▶ _What needs to be done_:
Omit any pictures, and restate word for word only the lines from the one with "應用程式的開發環境。 [39, 142]" through the end of the data below.

▶ _Exercise material_:

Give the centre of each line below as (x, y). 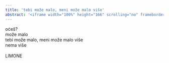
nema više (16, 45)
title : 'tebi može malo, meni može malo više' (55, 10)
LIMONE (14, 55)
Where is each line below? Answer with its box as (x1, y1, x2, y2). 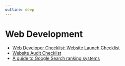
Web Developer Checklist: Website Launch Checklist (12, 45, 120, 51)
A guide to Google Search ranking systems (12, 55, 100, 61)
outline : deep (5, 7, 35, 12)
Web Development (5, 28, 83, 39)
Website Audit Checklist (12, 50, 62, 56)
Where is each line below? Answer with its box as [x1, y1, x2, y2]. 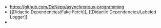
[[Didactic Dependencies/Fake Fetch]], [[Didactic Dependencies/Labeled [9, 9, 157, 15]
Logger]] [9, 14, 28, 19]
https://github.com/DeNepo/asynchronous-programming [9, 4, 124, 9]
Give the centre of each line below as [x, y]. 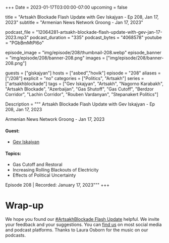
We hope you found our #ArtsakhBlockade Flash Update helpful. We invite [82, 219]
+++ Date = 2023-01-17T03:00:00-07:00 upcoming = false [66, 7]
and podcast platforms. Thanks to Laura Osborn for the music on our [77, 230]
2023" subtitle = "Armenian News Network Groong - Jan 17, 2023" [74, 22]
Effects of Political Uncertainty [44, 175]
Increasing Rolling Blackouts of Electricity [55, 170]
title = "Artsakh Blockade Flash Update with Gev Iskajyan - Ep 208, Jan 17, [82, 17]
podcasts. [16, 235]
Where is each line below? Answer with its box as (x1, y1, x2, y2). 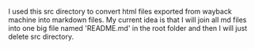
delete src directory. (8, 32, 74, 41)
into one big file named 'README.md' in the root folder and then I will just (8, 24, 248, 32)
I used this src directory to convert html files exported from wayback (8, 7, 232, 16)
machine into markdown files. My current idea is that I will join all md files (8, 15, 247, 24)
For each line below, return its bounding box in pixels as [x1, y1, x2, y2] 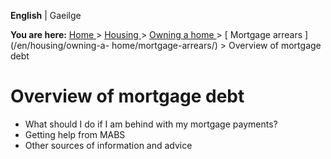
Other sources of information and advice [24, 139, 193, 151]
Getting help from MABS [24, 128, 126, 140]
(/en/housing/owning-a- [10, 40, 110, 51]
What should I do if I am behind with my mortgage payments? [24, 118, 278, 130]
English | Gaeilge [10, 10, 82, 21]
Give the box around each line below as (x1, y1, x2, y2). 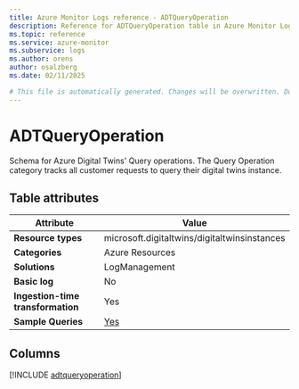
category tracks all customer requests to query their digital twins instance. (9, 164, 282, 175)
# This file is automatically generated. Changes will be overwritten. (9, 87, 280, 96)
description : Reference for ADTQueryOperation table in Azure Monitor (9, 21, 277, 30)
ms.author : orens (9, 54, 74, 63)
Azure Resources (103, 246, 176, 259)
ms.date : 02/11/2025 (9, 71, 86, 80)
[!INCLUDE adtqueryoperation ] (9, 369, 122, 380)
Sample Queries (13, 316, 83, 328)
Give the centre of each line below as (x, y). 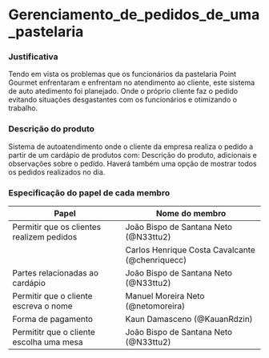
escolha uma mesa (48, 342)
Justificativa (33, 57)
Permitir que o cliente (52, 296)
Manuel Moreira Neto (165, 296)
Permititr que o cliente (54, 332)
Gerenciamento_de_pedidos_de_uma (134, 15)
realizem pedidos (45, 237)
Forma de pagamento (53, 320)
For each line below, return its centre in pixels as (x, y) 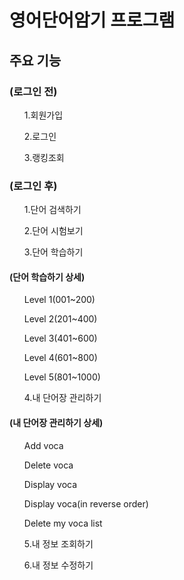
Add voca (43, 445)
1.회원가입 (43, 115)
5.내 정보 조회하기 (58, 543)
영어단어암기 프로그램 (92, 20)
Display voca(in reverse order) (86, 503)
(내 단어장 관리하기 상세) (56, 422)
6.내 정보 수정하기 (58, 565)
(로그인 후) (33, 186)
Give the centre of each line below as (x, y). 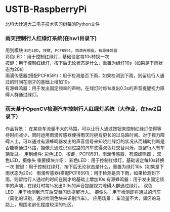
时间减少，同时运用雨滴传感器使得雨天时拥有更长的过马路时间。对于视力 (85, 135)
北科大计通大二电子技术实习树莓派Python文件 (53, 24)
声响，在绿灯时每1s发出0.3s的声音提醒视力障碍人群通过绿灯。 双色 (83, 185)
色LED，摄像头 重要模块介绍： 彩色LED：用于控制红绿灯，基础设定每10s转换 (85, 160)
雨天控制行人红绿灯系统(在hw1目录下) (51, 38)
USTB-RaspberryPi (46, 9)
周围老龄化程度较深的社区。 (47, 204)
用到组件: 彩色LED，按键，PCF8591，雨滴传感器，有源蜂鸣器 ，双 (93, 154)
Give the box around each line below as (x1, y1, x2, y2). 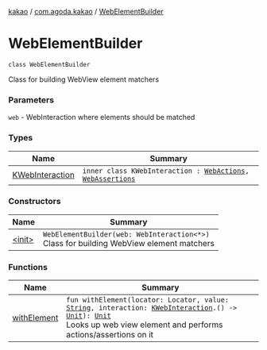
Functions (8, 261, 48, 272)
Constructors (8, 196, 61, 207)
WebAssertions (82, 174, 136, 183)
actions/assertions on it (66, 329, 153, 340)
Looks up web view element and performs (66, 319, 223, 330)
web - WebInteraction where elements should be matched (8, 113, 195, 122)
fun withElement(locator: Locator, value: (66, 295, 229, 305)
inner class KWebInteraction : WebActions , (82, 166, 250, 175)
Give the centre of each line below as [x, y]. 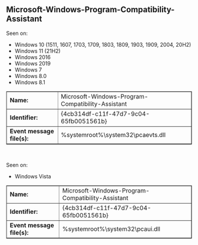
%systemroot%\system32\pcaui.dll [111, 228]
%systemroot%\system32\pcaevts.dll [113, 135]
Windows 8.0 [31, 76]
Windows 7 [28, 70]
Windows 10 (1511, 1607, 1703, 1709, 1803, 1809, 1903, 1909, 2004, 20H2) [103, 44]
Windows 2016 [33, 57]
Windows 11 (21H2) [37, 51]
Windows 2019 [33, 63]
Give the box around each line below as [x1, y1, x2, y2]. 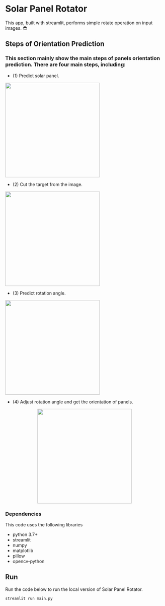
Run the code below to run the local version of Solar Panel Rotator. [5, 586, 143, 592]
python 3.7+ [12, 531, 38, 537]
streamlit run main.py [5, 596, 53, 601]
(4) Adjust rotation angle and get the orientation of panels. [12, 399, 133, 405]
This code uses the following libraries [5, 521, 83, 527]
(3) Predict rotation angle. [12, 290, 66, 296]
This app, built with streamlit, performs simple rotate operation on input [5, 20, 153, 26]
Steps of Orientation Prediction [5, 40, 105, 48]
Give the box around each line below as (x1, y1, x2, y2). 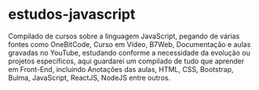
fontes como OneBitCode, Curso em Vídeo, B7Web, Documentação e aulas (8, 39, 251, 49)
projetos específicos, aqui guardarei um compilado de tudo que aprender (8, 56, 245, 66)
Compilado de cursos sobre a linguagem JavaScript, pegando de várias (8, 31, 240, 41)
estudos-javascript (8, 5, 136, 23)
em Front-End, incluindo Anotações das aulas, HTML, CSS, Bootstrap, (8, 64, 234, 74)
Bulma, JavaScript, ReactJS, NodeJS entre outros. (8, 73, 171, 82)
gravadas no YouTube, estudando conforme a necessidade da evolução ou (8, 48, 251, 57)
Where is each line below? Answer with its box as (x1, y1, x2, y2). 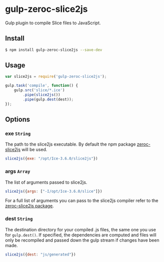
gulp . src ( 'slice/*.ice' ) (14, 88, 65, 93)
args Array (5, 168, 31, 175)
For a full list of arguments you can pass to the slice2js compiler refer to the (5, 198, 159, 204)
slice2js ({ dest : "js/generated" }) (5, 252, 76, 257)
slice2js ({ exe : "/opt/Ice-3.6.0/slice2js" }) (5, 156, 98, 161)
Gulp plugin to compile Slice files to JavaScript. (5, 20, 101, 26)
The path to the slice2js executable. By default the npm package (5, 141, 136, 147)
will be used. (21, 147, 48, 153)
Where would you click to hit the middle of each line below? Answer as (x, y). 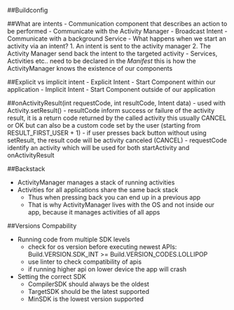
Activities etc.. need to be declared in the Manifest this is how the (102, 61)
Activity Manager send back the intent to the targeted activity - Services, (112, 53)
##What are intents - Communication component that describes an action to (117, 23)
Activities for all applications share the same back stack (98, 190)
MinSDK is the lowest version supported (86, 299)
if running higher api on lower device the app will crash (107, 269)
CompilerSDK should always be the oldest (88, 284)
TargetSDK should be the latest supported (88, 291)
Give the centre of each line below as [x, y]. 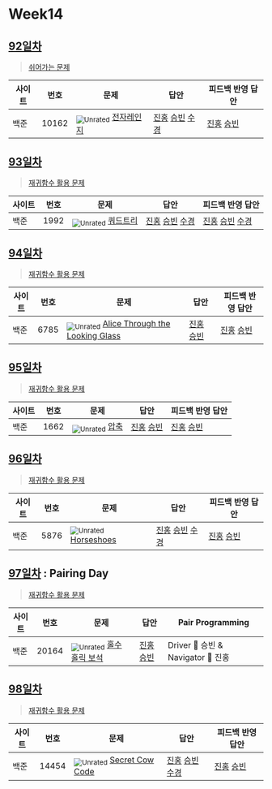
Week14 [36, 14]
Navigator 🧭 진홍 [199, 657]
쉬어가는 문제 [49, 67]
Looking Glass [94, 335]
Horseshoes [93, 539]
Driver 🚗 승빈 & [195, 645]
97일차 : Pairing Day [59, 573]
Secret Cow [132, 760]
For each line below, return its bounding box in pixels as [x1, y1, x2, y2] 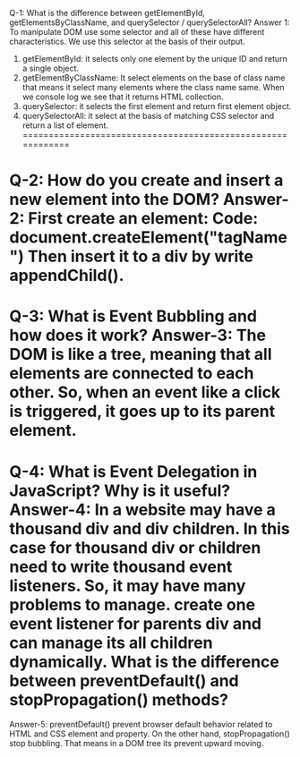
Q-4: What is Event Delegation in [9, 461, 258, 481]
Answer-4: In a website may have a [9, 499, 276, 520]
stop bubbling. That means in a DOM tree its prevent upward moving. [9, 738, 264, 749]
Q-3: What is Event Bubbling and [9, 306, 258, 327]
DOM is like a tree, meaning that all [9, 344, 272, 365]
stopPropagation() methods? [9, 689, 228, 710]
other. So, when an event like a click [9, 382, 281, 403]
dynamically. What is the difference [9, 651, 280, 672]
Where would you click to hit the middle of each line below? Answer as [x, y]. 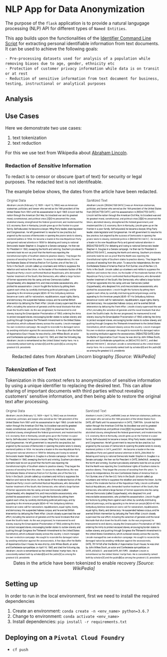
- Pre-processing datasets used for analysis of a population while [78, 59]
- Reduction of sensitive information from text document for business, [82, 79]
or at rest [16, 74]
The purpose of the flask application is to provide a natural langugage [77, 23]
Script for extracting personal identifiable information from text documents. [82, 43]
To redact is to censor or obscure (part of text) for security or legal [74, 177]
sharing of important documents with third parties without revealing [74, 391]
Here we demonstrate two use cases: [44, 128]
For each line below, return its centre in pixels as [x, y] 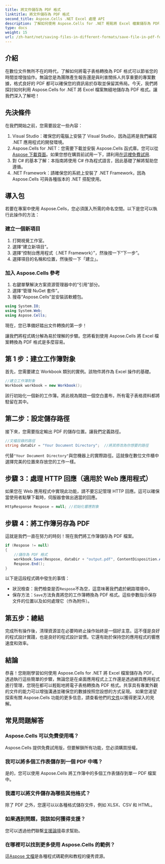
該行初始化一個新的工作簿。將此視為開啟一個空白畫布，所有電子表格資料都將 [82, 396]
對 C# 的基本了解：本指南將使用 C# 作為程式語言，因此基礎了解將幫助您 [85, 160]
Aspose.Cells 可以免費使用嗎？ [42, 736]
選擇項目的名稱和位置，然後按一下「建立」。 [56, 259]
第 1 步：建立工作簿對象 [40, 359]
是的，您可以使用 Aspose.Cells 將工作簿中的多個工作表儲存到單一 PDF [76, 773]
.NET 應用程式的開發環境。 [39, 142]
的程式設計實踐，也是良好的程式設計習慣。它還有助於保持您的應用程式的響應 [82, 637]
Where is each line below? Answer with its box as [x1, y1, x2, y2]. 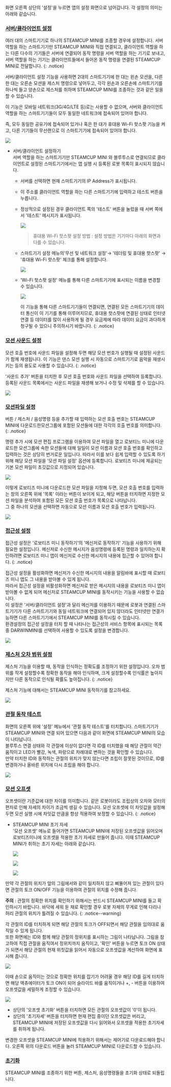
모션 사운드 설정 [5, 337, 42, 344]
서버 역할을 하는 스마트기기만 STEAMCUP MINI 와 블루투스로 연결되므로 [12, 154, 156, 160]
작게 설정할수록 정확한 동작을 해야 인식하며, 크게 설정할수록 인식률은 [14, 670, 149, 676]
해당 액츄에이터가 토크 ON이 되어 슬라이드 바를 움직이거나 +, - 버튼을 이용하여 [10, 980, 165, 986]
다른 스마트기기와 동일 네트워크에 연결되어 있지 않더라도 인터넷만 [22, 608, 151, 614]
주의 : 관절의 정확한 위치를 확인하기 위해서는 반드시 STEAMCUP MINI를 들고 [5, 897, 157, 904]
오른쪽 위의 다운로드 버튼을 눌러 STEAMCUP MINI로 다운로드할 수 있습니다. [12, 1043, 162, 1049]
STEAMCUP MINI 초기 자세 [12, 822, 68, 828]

▶ _Answer to this exercise_:
.NET 應用程式的開發環境。 [39, 142]
的程式設計實踐，也是良好的程式設計習慣。它還有助於保持您的應用程式的響應 [82, 637]
Where is each line below? Answer with its box as [x1, y1, x2, y2]. 
모션 사운드 설정 [5, 337, 42, 344]
서버 역할을 하는 스마트기기만 STEAMCUP MINI 와 블루투스로 연결되므로 [12, 154, 156, 160]
작게 설정할수록 정확한 동작을 해야 인식하며, 크게 설정할수록 인식률은 [14, 670, 149, 676]
해당 액츄에이터가 토크 ON이 되어 슬라이드 바를 움직이거나 +, - 버튼을 이용하여 [10, 980, 165, 986]
다른 스마트기기와 동일 네트워크에 연결되어 있지 않더라도 인터넷만 [22, 608, 151, 614]
주의 : 관절의 정확한 위치를 확인하기 위해서는 반드시 STEAMCUP MINI를 들고 [5, 897, 157, 904]
오른쪽 위의 다운로드 버튼을 눌러 STEAMCUP MINI로 다운로드할 수 있습니다. [12, 1043, 162, 1049]
STEAMCUP MINI 초기 자세 [12, 822, 68, 828]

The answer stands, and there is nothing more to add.